Parameter updates with second order grads and in-place copy operation

Atsu3110 · October 4, 2020, 3:19pm

Hi all , my question is related to the following question.

Example of second order derivative (single variable)

In the above post, the questioner proposed a MAML example.

My 1st question is : can torch.autograd work for in-place copy operation to update parameters with second order gradients ? For example, can the following toy MAML example work ?


import torch
from torch.autograd import grad

# f(x) = 2x + 3

x_train = torch.tensor(2., requires_grad=True)
y_train = torch.tensor(7., requires_grad=True)  # 2 * 2 + 3 = 7

x_test = torch.tensor(0.2, requires_grad=True)
y_test  = torch.tensor(3.4, requires_grad=True) # 0.2*2 + 3 = 3.4

W = torch.nn.Parameter(torch.tensor(1., requires_grad=True))

n_inner_update = 3

for step in range(20):
    y_pred = x_train * W + 3.
    loss = torch.abs(y_pred - y_train)
    inner_grad = grad(loss, W, create_graph=True)[0]

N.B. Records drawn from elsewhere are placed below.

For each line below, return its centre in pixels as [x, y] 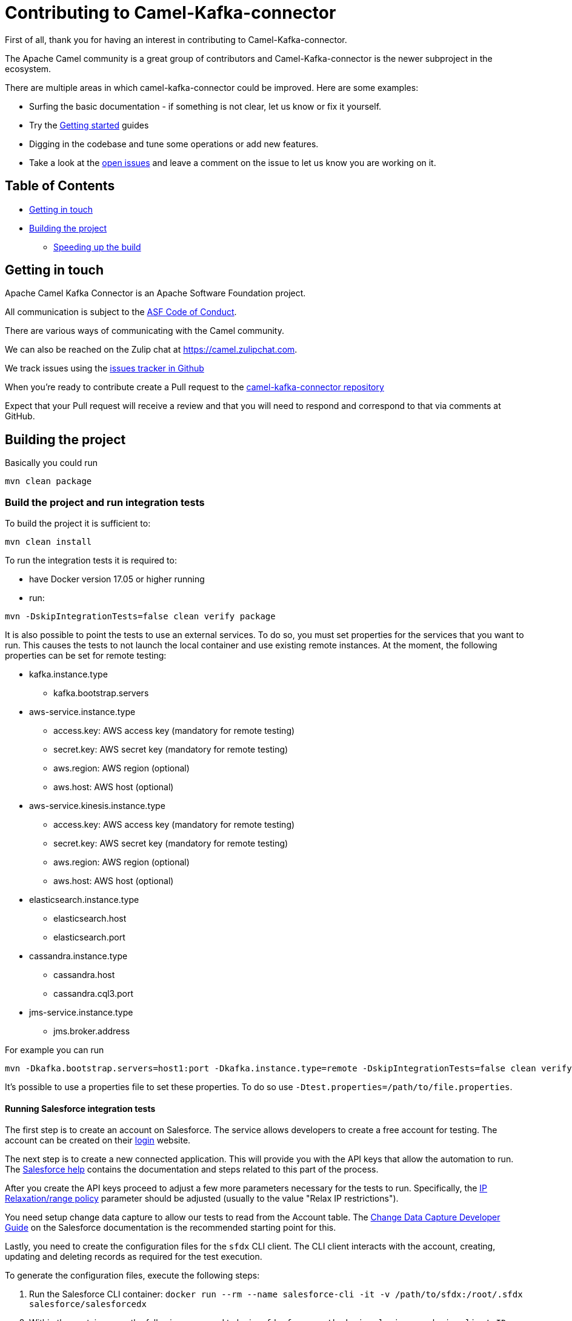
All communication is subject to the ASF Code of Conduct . [121, 312]
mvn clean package [48, 481]
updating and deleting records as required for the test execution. [134, 1257]
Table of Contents [60, 186]
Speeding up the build [97, 247]
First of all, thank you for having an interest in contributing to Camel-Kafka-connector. [176, 39]
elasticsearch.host [90, 919]
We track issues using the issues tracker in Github [105, 368]
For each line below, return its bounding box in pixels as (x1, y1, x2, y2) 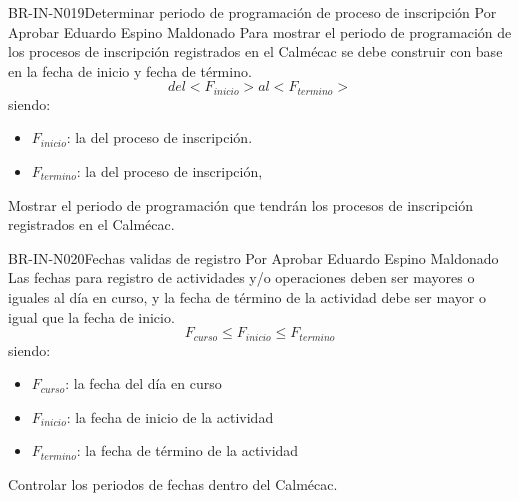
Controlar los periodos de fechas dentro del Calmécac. (8, 474, 338, 494)
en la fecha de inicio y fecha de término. (8, 60, 252, 81)
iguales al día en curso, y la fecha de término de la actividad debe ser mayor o (8, 286, 486, 307)
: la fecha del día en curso (65, 373, 222, 394)
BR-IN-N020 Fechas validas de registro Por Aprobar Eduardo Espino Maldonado (8, 247, 499, 268)
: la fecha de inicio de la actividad (66, 406, 274, 427)
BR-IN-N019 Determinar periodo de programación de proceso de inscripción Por (8, 2, 497, 22)
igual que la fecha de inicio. (8, 306, 175, 327)
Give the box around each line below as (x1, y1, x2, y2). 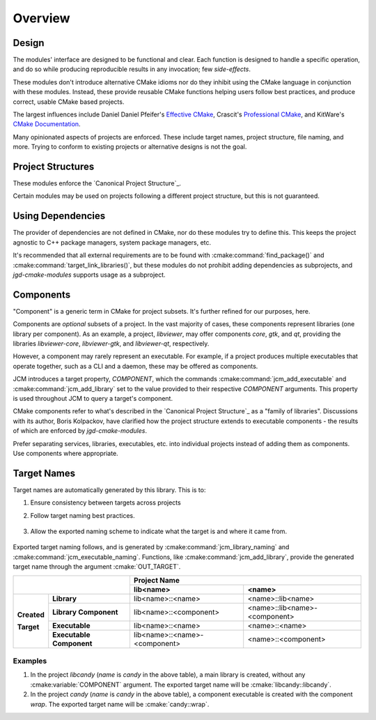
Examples (13, 656, 47, 666)
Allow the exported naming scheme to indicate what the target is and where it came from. (30, 527, 288, 536)
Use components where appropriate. (13, 449, 118, 457)
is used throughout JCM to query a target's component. (13, 394, 173, 402)
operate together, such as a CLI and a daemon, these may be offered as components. (13, 362, 258, 370)
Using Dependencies (13, 210, 106, 222)
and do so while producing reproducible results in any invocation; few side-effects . (13, 65, 251, 73)
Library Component (52, 607, 118, 617)
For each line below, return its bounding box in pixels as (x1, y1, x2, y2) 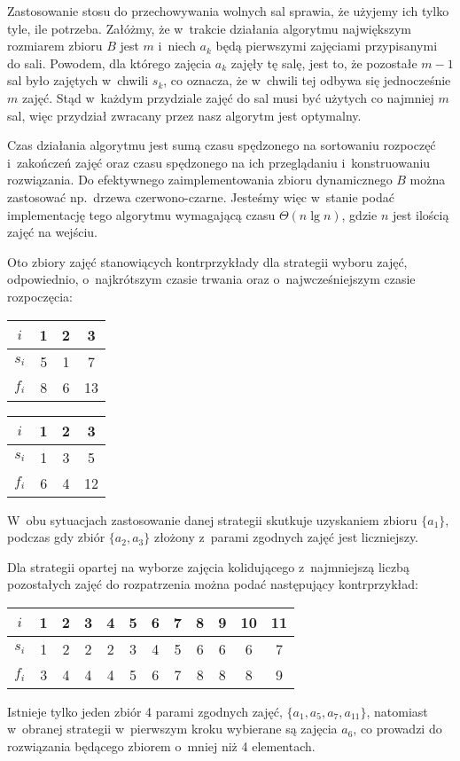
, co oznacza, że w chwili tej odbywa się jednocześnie (163, 71, 451, 90)
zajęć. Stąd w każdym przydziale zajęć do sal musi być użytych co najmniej (21, 88, 434, 106)
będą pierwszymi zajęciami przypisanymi (215, 36, 438, 55)
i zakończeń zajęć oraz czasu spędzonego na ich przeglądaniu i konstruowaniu (7, 153, 431, 171)
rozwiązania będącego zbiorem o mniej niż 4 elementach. (7, 737, 316, 756)
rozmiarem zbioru (7, 36, 103, 55)
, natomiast (366, 702, 428, 720)
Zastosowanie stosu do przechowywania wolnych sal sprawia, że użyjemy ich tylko (7, 2, 449, 20)
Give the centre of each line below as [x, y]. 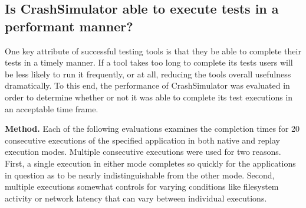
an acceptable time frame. [52, 108]
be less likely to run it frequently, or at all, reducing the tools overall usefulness [148, 74]
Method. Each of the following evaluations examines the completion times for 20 [152, 129]
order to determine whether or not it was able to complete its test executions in [149, 97]
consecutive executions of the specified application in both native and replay [142, 140]
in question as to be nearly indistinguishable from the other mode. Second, [140, 175]
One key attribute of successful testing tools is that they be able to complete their [153, 51]
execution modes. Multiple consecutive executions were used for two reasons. [143, 152]
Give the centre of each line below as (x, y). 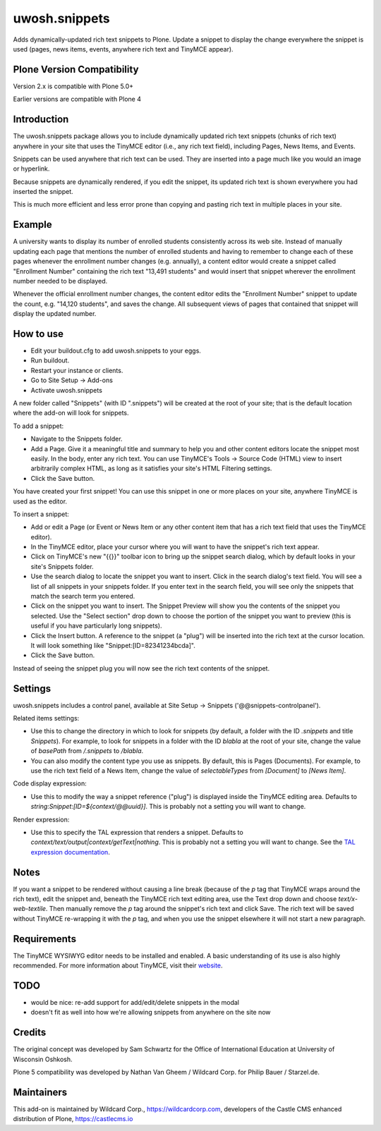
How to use (38, 334)
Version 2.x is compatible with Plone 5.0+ (73, 86)
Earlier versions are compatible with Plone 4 (77, 99)
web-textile (29, 909)
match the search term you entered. (83, 597)
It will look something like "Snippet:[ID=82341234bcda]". (113, 645)
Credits (30, 1033)
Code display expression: (50, 783)
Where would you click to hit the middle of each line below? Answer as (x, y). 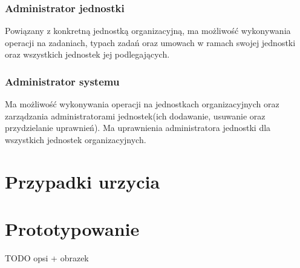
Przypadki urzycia (83, 181)
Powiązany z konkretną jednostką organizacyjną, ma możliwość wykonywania (148, 31)
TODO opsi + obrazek (47, 258)
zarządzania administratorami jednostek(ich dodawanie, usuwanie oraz (135, 116)
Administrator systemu (62, 81)
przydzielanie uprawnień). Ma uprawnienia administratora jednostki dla (138, 128)
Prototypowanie (72, 229)
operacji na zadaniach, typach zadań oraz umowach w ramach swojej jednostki (150, 42)
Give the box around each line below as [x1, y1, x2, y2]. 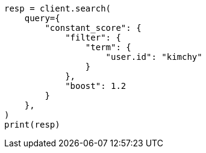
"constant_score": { [45, 23, 142, 33]
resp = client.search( [4, 4, 111, 13]
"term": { [85, 42, 131, 52]
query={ [24, 13, 60, 23]
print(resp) [4, 120, 60, 129]
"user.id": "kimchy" [105, 52, 202, 62]
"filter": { [65, 33, 121, 42]
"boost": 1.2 [65, 81, 126, 91]
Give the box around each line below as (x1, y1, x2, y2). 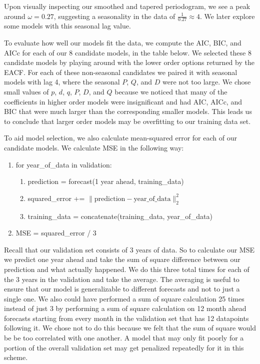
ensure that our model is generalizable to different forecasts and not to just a (4, 283, 240, 294)
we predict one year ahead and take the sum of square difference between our (4, 254, 240, 264)
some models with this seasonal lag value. (4, 20, 131, 31)
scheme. (4, 352, 28, 362)
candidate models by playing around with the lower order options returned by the (4, 57, 254, 67)
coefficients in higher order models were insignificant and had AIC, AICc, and (4, 96, 242, 106)
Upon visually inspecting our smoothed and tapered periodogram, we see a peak (4, 1, 250, 11)
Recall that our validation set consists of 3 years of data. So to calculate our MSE (4, 244, 254, 254)
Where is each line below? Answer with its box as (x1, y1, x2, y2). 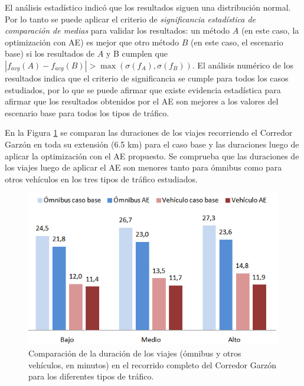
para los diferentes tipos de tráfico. (28, 370, 154, 382)
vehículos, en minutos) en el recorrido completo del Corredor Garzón (28, 358, 277, 371)
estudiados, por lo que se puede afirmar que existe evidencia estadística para (5, 83, 281, 96)
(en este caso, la (241, 24, 299, 37)
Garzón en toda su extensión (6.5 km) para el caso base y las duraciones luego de (5, 138, 299, 150)
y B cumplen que (106, 47, 168, 60)
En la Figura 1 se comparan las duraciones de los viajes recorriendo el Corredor (5, 126, 293, 139)
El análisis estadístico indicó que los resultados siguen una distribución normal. (5, 1, 291, 13)
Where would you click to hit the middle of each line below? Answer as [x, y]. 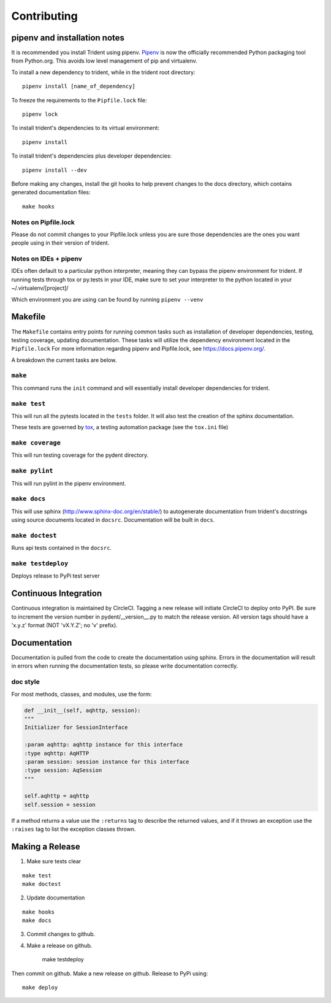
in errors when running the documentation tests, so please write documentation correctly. [125, 666]
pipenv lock [40, 114]
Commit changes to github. [61, 934]
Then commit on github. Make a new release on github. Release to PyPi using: [110, 973]
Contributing [44, 16]
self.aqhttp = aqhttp [57, 796]
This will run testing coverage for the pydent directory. [80, 455]
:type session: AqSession [63, 770]
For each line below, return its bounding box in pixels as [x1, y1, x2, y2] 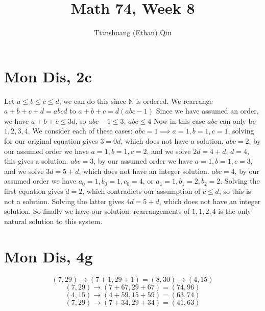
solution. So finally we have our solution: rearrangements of [4, 206, 190, 216]
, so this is [219, 186, 251, 196]
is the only [218, 206, 251, 216]
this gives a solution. [4, 155, 68, 166]
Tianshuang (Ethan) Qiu [94, 27, 172, 38]
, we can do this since [59, 95, 126, 106]
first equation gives [4, 186, 63, 196]
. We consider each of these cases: [28, 125, 133, 136]
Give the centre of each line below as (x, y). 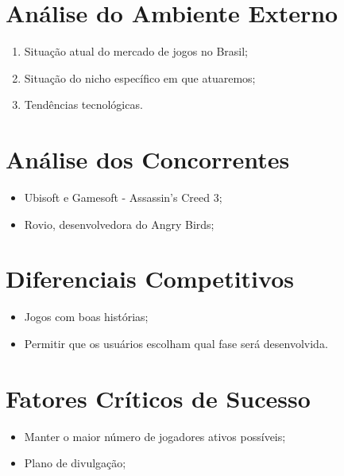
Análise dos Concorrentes (148, 159)
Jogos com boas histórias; (86, 317)
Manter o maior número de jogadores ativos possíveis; (155, 436)
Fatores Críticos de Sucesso (158, 398)
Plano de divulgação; (75, 463)
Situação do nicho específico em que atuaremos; (140, 77)
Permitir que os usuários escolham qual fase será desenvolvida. (176, 343)
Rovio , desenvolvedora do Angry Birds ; (119, 224)

    for inner in range(n_inner_update - 1):
        y_pred = x_train * W + 3.
        loss = torch.abs(y_pred - y_train)
        inner_grad = grad(loss, W, create_graph=True)[0]
        with torch.no_grad():
            W.copy_(W - inner_grad* 0.002)

    y_pred_test = x_test * W + 3.
    outer_loss = torch.abs(y_pred_test - y_test)
    outer_loss_wrt_W = grad(outer_loss, W)[0]
    with torch.no_grad():
        W.copy_(W - outer_loss_wrt_W * 0.01)
    print(loss.item())

My Second question is : Why the following errors happns if torch.no_grad() is removed from the line ?
Could a in-place copy operation be a node of computational graphs whose nodes have gradients ?

RuntimeError Traceback (most recent call last)
in
24 inner_grad = grad(loss, W, create_graph=True)[0]
25 # with torch.no_grad():
—> 26 W.copy_(W - inner_grad* 0.002)
27
28 y_pred_test = x_test * W + 3.

RuntimeError: a leaf Variable that requires grad is being used in an in-place operation.